Im Zuge des Makeovers durchdachten die Neudeggers das Thema Abwärme im Hotel. Also Energie, die normalerweise verloren geht, etwa bei der Kühlung von Lebensmitteln, wird im Nesslerhof jetzt auf nachhaltige Art wiederverwendet. Jene der Kühllager für die regionalen Lebensmittel beheizt nun zum Beispiel das Innen- und Außenpool, erwärmt das Trinkwasser und betreibt die Fußbodenheizung. Das spart jährlich 100.900 kWh – den Energieverbrauch von zehn Einfamilienhäusern. Ein weiteres Beispiel: die Abwärme der Trockner in der Waschküche. Sie heizt jetzt im Sommer das 25 Meter lange Outdoorpool zu 100 %. Auch damit können nochmal 37.449 kWh pro Jahr an Energie eingespart werden.

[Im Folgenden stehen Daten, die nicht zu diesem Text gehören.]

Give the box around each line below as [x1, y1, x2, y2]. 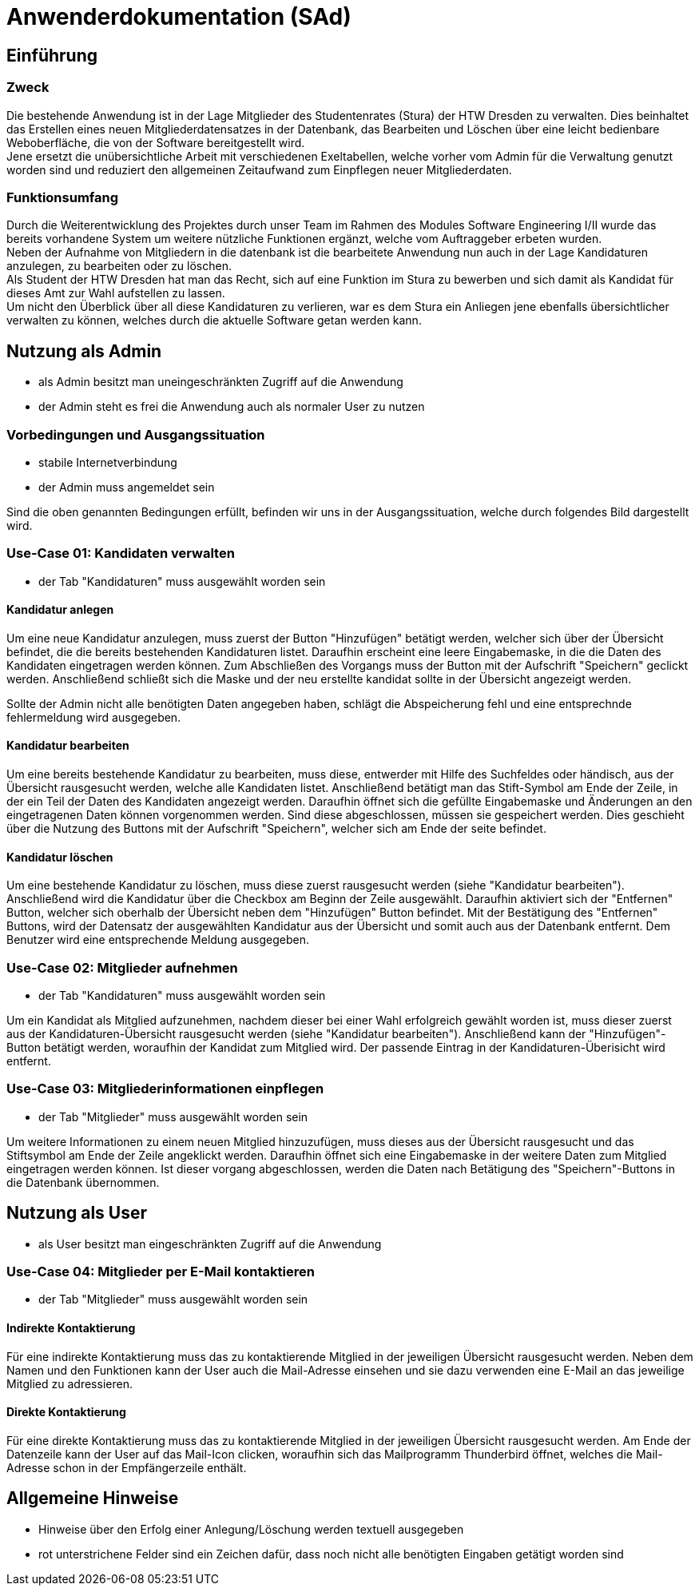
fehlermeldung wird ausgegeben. [6, 710, 181, 724]
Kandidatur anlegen [6, 603, 114, 617]
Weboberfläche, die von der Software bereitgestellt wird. [6, 135, 305, 149]
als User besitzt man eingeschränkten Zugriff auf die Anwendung [38, 1236, 382, 1251]
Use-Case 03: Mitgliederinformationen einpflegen [6, 1081, 324, 1097]
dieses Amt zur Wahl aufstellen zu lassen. [6, 286, 225, 300]
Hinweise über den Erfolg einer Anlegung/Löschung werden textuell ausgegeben [38, 1522, 464, 1536]
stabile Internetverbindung [38, 455, 177, 469]

Auch eine eigene Hausquelle ist entstanden. Ziel war es, durch einen Brunnen hochwertiges, natürliches Wasser für die Wasserwelten im Hotel und die Bewässerung der Gartenanlage zu erschließen. Ein weiterer Benefit: die Trinkwasserquelle wird dadurch entlastet.

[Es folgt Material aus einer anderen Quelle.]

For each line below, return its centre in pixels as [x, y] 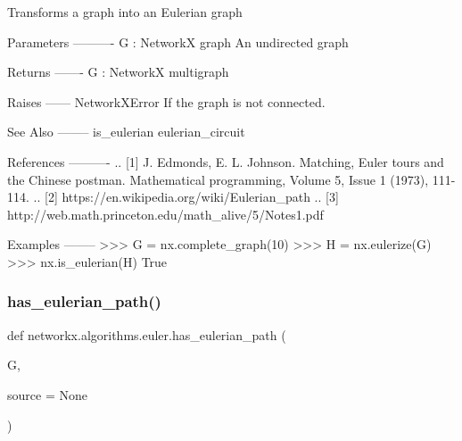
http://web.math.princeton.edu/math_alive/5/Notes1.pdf [165, 214]
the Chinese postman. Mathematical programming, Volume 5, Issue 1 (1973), [218, 179]
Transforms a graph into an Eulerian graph [125, 12]
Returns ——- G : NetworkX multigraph [118, 72]
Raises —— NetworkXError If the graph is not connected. [166, 101]
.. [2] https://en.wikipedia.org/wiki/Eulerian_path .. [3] [186, 197]
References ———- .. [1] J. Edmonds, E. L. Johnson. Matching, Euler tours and [226, 161]
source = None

Wie bemerkst du als Gast die Veränderungen am schnellsten? Es steht kein Auto mehr am vorm Haus. „Uns war es unter anderem wichtig, die Grünfläche vor dem Hotel zu erweitern“, sagt Tina. Statt Parkplatz gedeihen hier jetzt Gänseblümchen und grüne Grashalme. Die Autos pausieren unter der Erde, gut versteckt in der vergrößerten Tiefgarage.
Ein weiterer Change betrifft den 4. Stock des Hauses. Tina und Herrmann haben den Suiten der Etage große Terrassen geschenkt. In fünf davon kannst du jetzt von der Outdoor-Sauna direkt in dein eigenes Whirlpool hüpfen. In der fast 200 Quadratmeter großen Rooftop-Suite „Bergmagie“ tauchst du in den Privat-Pool ab, schaust beim Schwimmen in die Berge und freust dich auf die Sauna, die einstweilen auf der Südterrasse aufheizt. Für die Umbauarbeiten beauftragten Tina und Hermann wieder ausschließlich regionale Firmen: Tischler, Elektriker, Zimmerer aus dem Tal, ein paar aus dem Pongau, wenige aus dem Pinzgau. „Die haben aber auch ein Team in Großarl sitzen. Das war uns wichtig, denn so konnten wir lange Anfahrtswege vermeiden.“
Vergrößert wurde auch der Naturschwimmteich im Garten. „Die Gäste lieben das Wasser“, sagt Tina. Die Kombination aus Frühstücken, wandern gehen und am Nachmittag am Teich liegen sei für viele der Inbegriff von Sommerurlaub. Mit dem Umbau hat sich der Naturteich in einen klaren Bergsee verwandelt. Das Bassin ist jetzt 800 Quadratmeter groß, umarmt den Außenpool wie einen guten Freund und ist genial zum Schwimmen, mit Stegen rundherum und Liegen zum stundenlang darin Knotzen und Buch lesen. Umweltfreundlich ist der Teich sowieso: das Wasser schickt die eigene Quelle ins Becken, die Reinigung übernehmen alleine die Filteranlage und die Pflänzchen im Wasser.
„Die größte Herausforderung beim Umbau war der zeitliche Aspekt“, sagt Tina. Denn auch die Mitarbeitenden hatten beim Time-Management ein Wörtchen mitzureden. Sie sind das Herzstück, Tina und Herrmann sind ständig mit ihnen im Austausch und hören auch bei ihnen genau hin, was sie bewegt. So wollten sie vor Beginn des Umbaus vom Team wissen, wie lange sie zusperren dürften, damit die Truppe ihnen treu bleibt. Drei Monate war die Antwort. „So ein Ziel lässt sich nur dann erreichen, wenn alle mit anpacken“, sagt Tina. „Unsere drei Töchter sind mit der Scheibtruhe gefahren, die Mitarbeiter vom Service und von der Beauty haben Pflanzen eingesetzt. Wir alle haben gegartelt so viel es geht und die Gartenanlage komplett selber gesetzt“.